Deploying on Vercel and Netlify#
Vercel and Netfliy are popular hosted platforms for deploying static website.
They make it easy and convenient to host static websites from existing git repositories, and make them widely available via their CDN.
Netlify#
To deploy your own JupyterLite on Netlify, you can start from the JupyterLite Demo by generating a new repository from the template.
Then add a runtime.txt file with 3.10 as the content to specify Python 3.10 as
dependency.
Finally specify jupyter lite build --contents content --output-dir dist as the “Build
Command”, and dist as “Published Directory”:
You might also want to specify the --debug flag to get extra log messages:

Vercel#
Just like Netlify, Vercel can connect to an existing git repository and seamlessly deploy static files on push and PR events (previews).
Here the configuration is very similar to Netlify. You can specify the same
jupyter lite build --contents content --output-dir dist build command and configure
dist as the published directory.
Using micromamba to create the build environment#
The build environments of hosted platforms like Netlify and Vercel generally allow for limited control on the Python version installed on the build machine.
This was the case for a while when their build image only included Python 3.6 while JupyterLite requires Python 3.10+. This can be limiting in some cases, especially when you want to have more control on the build.
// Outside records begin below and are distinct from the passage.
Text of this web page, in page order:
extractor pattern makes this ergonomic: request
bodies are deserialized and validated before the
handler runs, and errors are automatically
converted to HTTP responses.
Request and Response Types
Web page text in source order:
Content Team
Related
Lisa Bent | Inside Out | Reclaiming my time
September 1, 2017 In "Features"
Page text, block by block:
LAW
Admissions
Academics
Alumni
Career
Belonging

Fortunately it is possible to run arbitrary bash scripts, which provides a convenient escape hatch.
Specify the Python packages in a requirements-deploy.txt file with additional
dependencies if needed:
jupyterlab~=3.4
jupyterlite-core
jupyterlite-pyodide-kernel
Then create a new deploy.sh file with the following content:
#!/bin/bash
set -e
# Install wget
# yum is not available on netlify, but it´s not a problem because wget is already installed, this validation is just to avoid errors on build step.
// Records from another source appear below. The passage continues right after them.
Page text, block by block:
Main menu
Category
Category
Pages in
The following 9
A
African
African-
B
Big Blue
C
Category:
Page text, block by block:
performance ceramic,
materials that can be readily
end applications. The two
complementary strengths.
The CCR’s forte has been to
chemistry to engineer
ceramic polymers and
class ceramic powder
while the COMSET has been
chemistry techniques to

if command -v yum &> /dev/null; then
yum install wget -y
fi
# Download and extract Micromamba
wget -qO- https://micro.mamba.pm/api/micromamba/linux-64/latest | tar -xvj bin/micromamba
# Set up environment variables
export MAMBA_ROOT_PREFIX="$PWD/micromamba"
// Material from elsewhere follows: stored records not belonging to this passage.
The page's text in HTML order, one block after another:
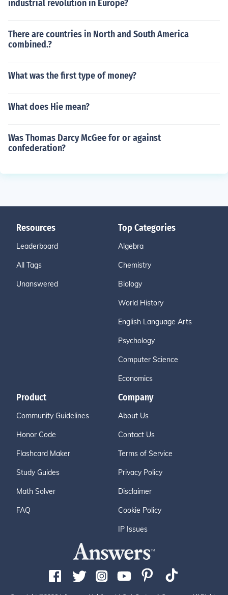
industrial revolution in Europe?
There are countries in North and South America
combined.?
What was the first type of money?
What does Hie mean?
Was Thomas Darcy McGee for or against
confederation?
Resources
Leaderboard
All Tags
Unanswered
Top Categories
Algebra
Chemistry
Biology
World History
English Language Arts
Psychology
Computer Science
Economics
Product
Community Guidelines
Honor Code
Flashcard Maker
Study Guides
Math Solver
FAQ
Company
About Us
Contact Us
Terms of Service
Privacy Policy
Disclaimer
Cookie Policy
IP Issues
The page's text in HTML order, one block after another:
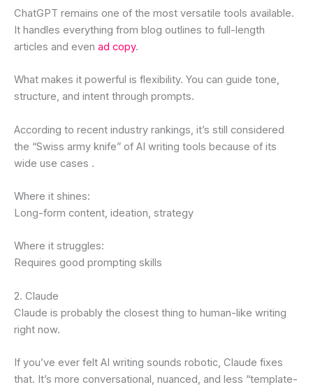
ChatGPT remains one of the most versatile tools available.
It handles everything from blog outlines to full-length
articles and even ad copy.
What makes it powerful is flexibility. You can guide tone,
structure, and intent through prompts.
According to recent industry rankings, it’s still considered
the “Swiss army knife” of AI writing tools because of its
wide use cases .
Where it shines:
Long-form content, ideation, strategy
Where it struggles:
Requires good prompting skills
2. Claude
Claude is probably the closest thing to human-like writing
right now.
If you’ve ever felt AI writing sounds robotic, Claude fixes
that. It’s more conversational, nuanced, and less “template-

export PATH="$PWD/bin:$PATH"
# Create the environment
micromamba create -n jupyterenv python=3.12 -c conda-forge -y
# Install dependencies via pip in the micromamba environment
micromamba run -n jupyterenv python -m pip install -r requirements-deploy.txt
# Build JupyterLite
micromamba run -n jupyterenv jupyter lite --version
micromamba run -n jupyterenv jupyter lite build --contents content --output-dir dist
Micromamba creates a new self-contained environment, which makes it very convenient to install any required package without being limited by the build image.
Then configure the build command and output directory, for example on Vercel:

You might also want to specify the --debug flag to get extra log messages:
jupyter lite build --debug
Configuring HTTP headers#
Starting with JupyterLite 0.4.0, it is possible to have more reliable file system access
from the kernel via the use of synchronous communication with the kernel over the
SharedArrayBuffer browser feature. See the Contents guide for
more information.
However this requires setting two HTTP headers for the SharedArrayBuffer to be enabled
on the page.
Adding the headers to Netlify#
Create a netlify.toml file at the root of the repo with the following content:
[[headers]]
for = "/*"
[headers.values]
Cross-Origin-Opener-Policy = "same-origin"
Cross-Origin-Embedder-Policy = "require-corp"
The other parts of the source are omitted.